Debate on "empire" label
Some scholars in the field debate whether the Wari communities can be deemed an "empire". For instance, the archaeologist Ruth Shady has suggested the society could better be considered a loose economic network of Wari centres.

Scholars who contend the society did constitute an empire include William Isbell, Katherine Schreiber and Luis Lumbreras. They note its construction of an extensive network of roadways linking provincial cities, as well as the construction of complex, characteristic architecture in its major centres, some of which were quite extensive. Leaders had to plan projects and organize large amounts of labor to accomplish such projects.
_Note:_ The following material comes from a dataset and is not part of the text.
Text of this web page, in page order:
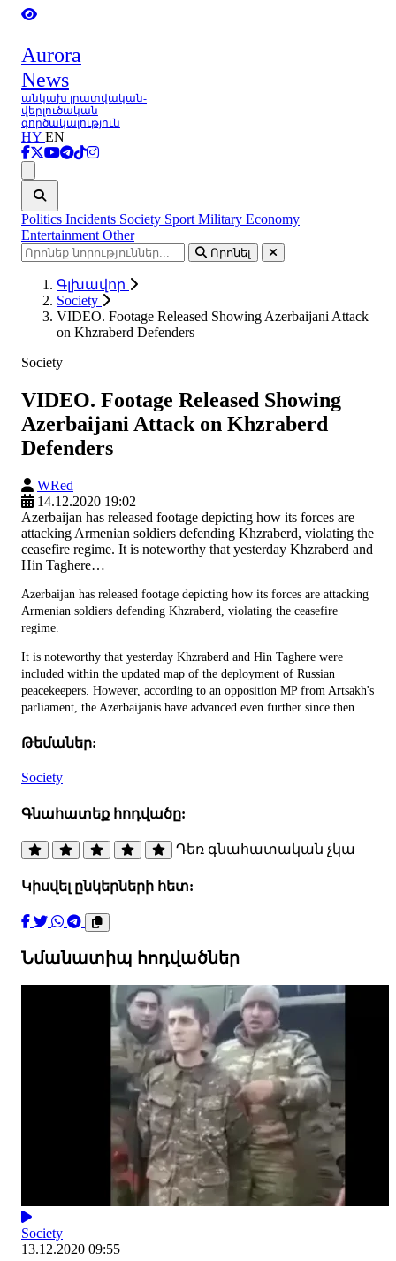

The discovery in early 2013 of an undisturbed, imperial royal tomb, El Castillo de Huarmey, provides evidence of the material wealth and political power exercised by the Wari for centuries. The discovery of three royal women's bodies and their burial wealth plus the accompanying 60 bodies demonstrates a culture with the material wealth, political power, and administrative apparatus to provide extended veneration of the royal dead.

Political relations
The Wari Empire was a second-generation state of the Andean region; both it and Tiwanaku had been preceded by the first-generation Moche state. When expanding to engulf new polities, the Wari Empire practiced a policy of allowing the local leaders of the newly acquired territory to retain control of their area if they agreed to join the Wari empire and obey the Wari. The Wari required mit'a labor (non-reciprocal public labor for the state) of its subjects as a form of tribute. Mit'a laborers were involved in the construction of buildings at the Wari capital and in the provinces.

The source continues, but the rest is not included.